Dear Glass Detective,

A very well-known windshield replacement company contends that their aftermarket glass is no different than the Audi OEM glass. When I had my windshield replaced by this company, Audi said that they could not replace the windshield because the glass had internal defects (“ripples”) which prevented the recalibration from working. They presented some diagnostic reports with errors as proof. Who do I believe? What do you think?

Thank you,

Rob W.

Answer regarding OEM vs. aftermarket glass:


Thank you for contacting the Glass Detective with your question regarding Original Equipment Manufacturer (OEM) glass and recalibration.
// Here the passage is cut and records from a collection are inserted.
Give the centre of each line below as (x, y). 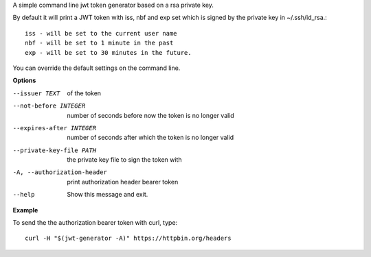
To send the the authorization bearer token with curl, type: (95, 223)
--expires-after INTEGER (54, 128)
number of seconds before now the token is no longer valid (151, 115)
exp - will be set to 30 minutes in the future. (108, 52)
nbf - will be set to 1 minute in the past (99, 43)
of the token (84, 93)
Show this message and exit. (108, 195)
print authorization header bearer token (123, 182)
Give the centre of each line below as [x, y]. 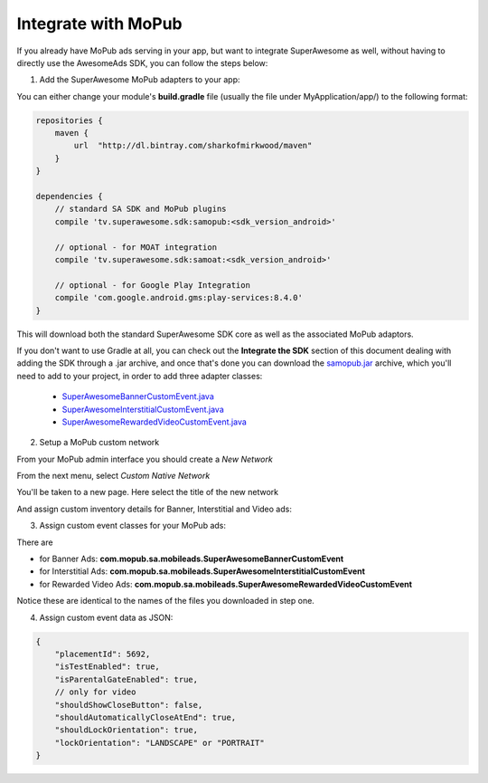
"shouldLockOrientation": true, [127, 730]
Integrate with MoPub [99, 24]
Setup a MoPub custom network [99, 443]
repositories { [69, 120]
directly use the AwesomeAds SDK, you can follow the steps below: [142, 62]
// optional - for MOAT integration [136, 247]
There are [35, 542]
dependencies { [69, 196]
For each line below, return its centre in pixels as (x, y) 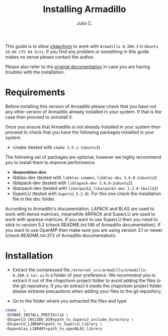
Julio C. (85, 23)
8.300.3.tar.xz (28, 276)
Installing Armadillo (85, 9)
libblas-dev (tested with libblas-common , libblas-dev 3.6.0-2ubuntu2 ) (85, 177)
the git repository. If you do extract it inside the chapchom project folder (87, 286)
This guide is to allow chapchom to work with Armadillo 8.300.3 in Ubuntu (82, 46)
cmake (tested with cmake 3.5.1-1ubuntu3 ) (56, 147)
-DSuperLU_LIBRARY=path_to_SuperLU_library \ (54, 324)
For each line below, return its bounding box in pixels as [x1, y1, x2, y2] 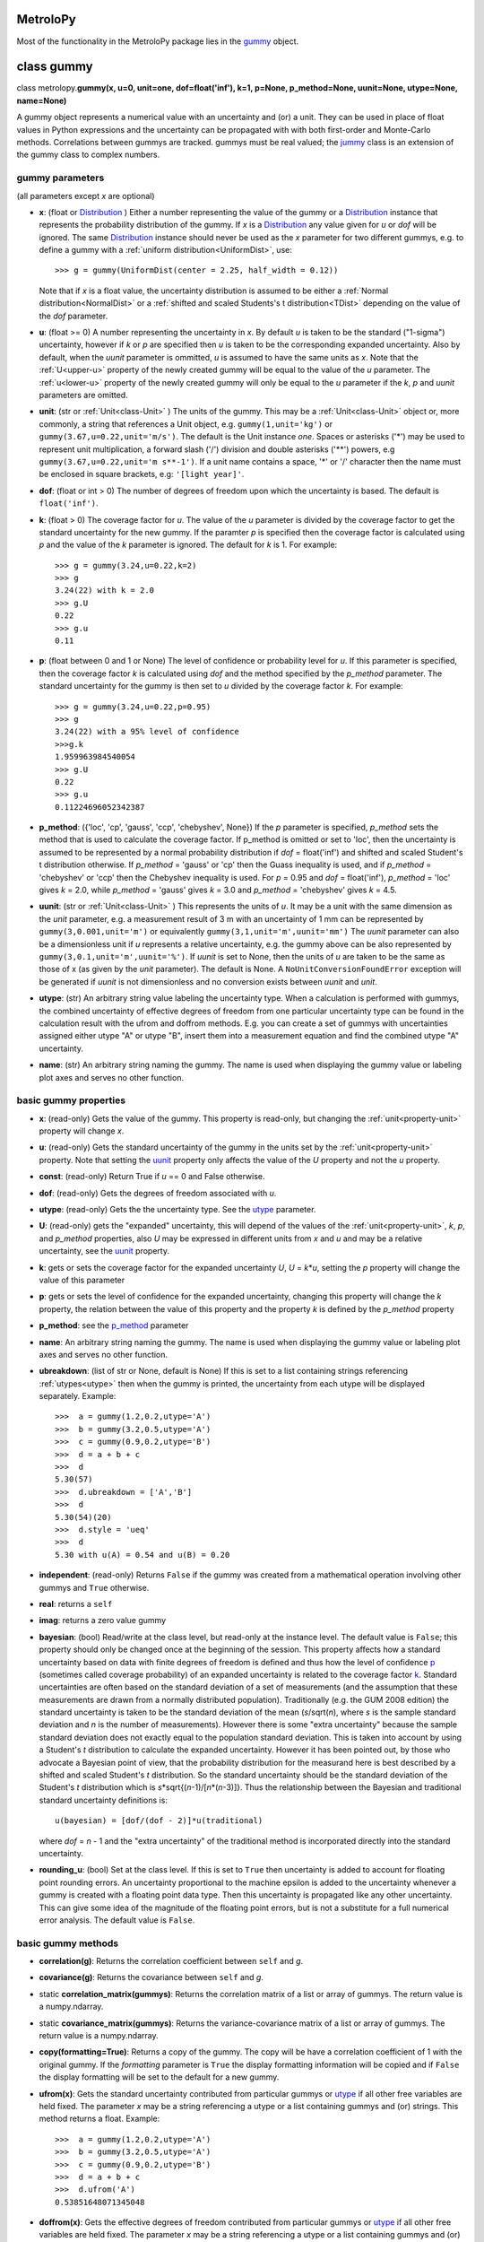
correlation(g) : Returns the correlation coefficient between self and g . [39, 1956, 304, 1967]
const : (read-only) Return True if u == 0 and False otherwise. [39, 1171, 265, 1182]
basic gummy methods [16, 1937, 119, 1950]
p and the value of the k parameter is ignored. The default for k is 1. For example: [39, 539, 338, 551]
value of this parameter [39, 1274, 125, 1285]
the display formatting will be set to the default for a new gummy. [39, 2072, 280, 2082]
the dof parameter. [39, 310, 108, 321]
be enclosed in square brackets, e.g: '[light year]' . [39, 469, 245, 480]
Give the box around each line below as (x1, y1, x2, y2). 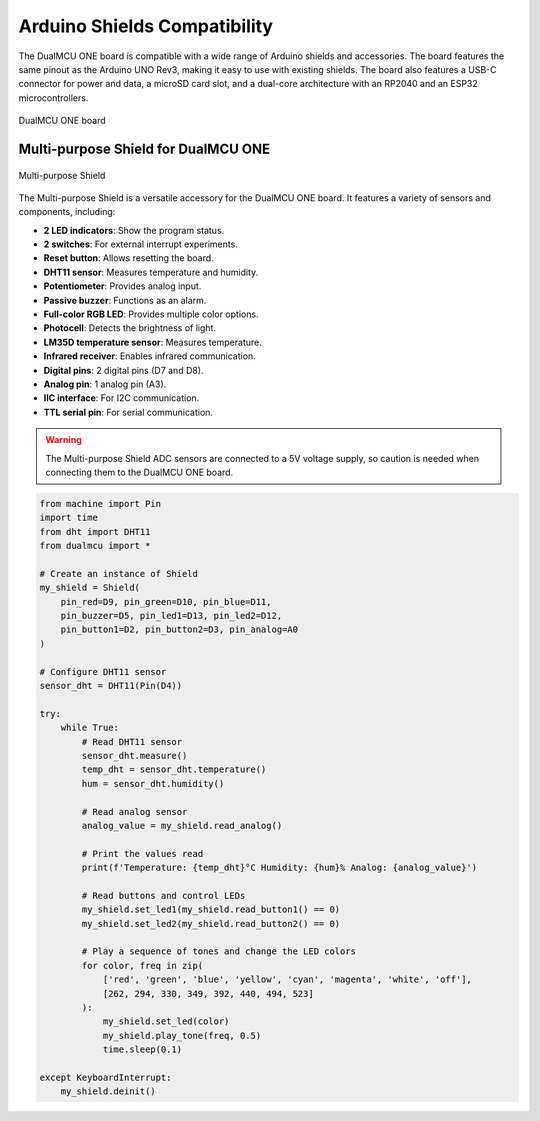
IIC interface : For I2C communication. (43, 392, 200, 404)
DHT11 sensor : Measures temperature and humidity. (43, 266, 259, 278)
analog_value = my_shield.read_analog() (81, 820, 283, 831)
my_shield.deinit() (60, 1086, 157, 1097)
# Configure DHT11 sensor (39, 666, 167, 677)
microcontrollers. (18, 91, 89, 104)
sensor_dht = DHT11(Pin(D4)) (39, 680, 183, 691)
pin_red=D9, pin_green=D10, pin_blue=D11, (60, 596, 272, 607)
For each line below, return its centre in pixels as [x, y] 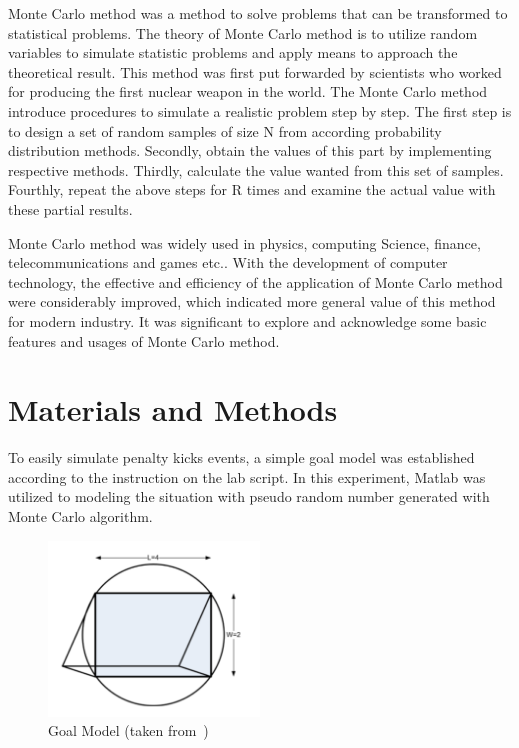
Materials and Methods [173, 409]
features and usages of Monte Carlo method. [144, 340]
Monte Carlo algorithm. [80, 516]
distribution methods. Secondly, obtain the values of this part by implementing [250, 150]
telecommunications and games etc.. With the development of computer [228, 262]
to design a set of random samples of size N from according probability [225, 130]
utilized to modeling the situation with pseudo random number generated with [249, 496]
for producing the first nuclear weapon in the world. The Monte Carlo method [248, 91]
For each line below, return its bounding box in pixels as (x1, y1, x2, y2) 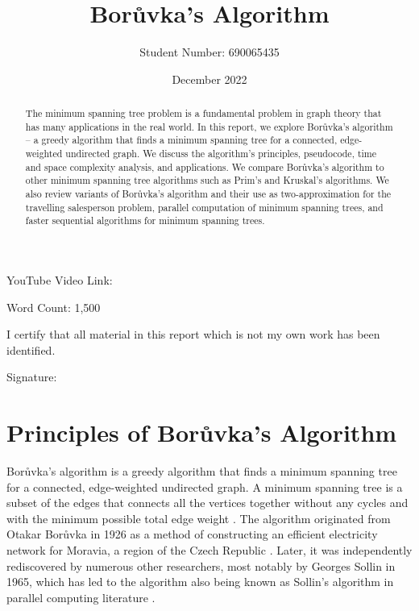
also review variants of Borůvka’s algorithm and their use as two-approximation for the (25, 187, 392, 201)
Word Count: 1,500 (6, 298, 101, 315)
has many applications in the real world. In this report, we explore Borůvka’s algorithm (25, 119, 393, 133)
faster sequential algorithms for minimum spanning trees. (25, 214, 265, 227)
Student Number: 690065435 (139, 44, 280, 60)
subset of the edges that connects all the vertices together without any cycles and (6, 494, 409, 511)
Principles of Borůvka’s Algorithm (6, 416, 397, 449)
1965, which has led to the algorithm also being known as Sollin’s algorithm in (6, 573, 394, 590)
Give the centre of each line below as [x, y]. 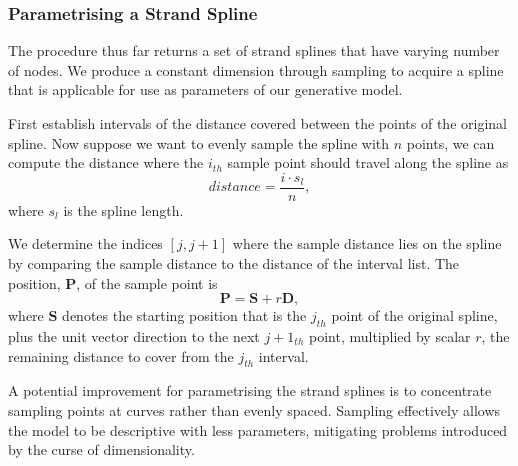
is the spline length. [123, 209]
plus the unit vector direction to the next [134, 336]
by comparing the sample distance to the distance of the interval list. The [234, 263]
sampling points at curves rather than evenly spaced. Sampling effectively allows [254, 410]
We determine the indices [85, 243]
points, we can [450, 142]
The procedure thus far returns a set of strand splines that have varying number [254, 50]
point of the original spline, [414, 315]
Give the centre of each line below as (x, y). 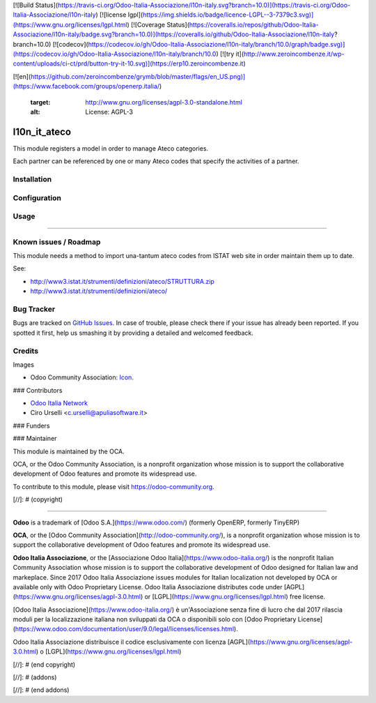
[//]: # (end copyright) (44, 664)
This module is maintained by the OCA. (69, 451)
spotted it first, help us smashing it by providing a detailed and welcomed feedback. (133, 333)
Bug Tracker (34, 309)
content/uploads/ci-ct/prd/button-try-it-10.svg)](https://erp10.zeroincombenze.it (128, 63)
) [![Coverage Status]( (158, 24)
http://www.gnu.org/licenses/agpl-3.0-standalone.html (164, 102)
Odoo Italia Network (59, 403)
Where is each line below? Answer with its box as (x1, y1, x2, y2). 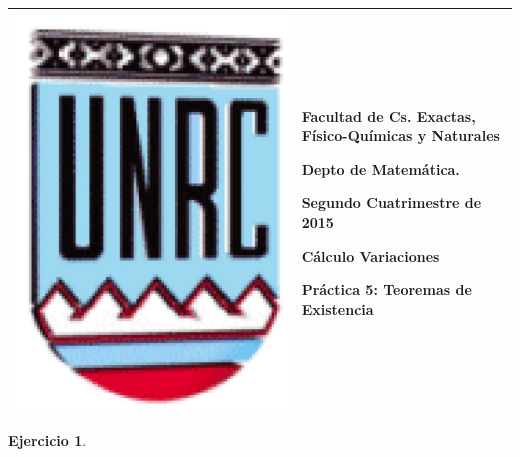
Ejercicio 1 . (8, 430, 87, 451)
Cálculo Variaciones (301, 245, 440, 266)
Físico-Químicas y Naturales (301, 125, 500, 146)
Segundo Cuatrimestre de (301, 192, 482, 213)
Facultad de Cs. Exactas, (301, 105, 476, 126)
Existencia (301, 298, 374, 319)
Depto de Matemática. (301, 158, 460, 179)
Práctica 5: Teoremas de (301, 279, 472, 300)
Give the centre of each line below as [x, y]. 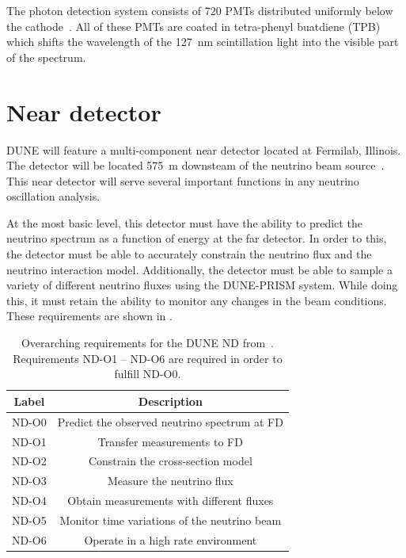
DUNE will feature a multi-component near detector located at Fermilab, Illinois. [204, 149]
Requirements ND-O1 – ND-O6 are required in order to [148, 358]
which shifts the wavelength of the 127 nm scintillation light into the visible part [203, 42]
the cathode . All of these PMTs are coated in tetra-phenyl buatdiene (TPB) [194, 26]
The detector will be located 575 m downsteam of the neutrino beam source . [195, 165]
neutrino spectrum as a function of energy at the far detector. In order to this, [197, 238]
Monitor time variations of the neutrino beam [171, 520]
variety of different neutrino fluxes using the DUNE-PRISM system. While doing [202, 285]
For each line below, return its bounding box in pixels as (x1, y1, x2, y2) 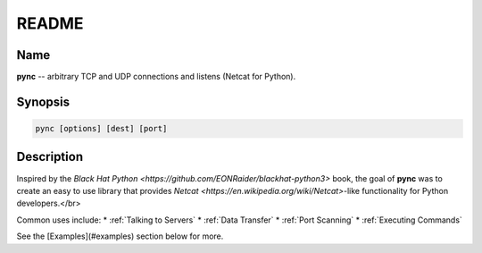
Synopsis (16, 94, 71, 109)
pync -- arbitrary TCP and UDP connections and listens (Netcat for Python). (16, 72, 296, 82)
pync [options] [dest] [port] (35, 123, 168, 134)
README (16, 13, 84, 33)
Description (16, 149, 84, 164)
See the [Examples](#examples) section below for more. (16, 231, 224, 241)
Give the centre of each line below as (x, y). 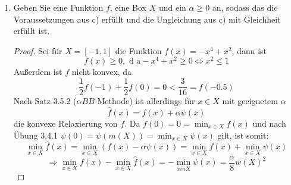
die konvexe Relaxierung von (65, 123)
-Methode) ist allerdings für (145, 101)
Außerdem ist (38, 72)
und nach (269, 123)
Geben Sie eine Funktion (58, 7)
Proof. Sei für (38, 50)
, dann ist (249, 50)
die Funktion (138, 50)
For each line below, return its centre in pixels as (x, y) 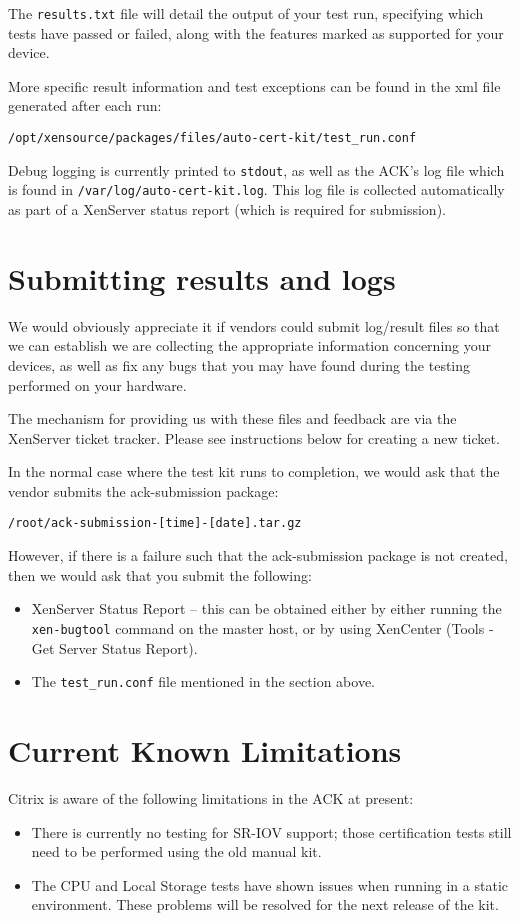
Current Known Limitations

The Advanced Driver Assistance Systems (ADAS) that your Audi is equipped with are highly sensitive. The cameras and sensors need a clear, undistorted view, and any defects (like the ripples you mentioned) in the glass that they “see” though could cause them to malfunction and therefore be a safety concern. This is the reason most vehicle manufacturers recommend that OEM quality glass is only used when it comes time for a replacement on models equipped with ADAS.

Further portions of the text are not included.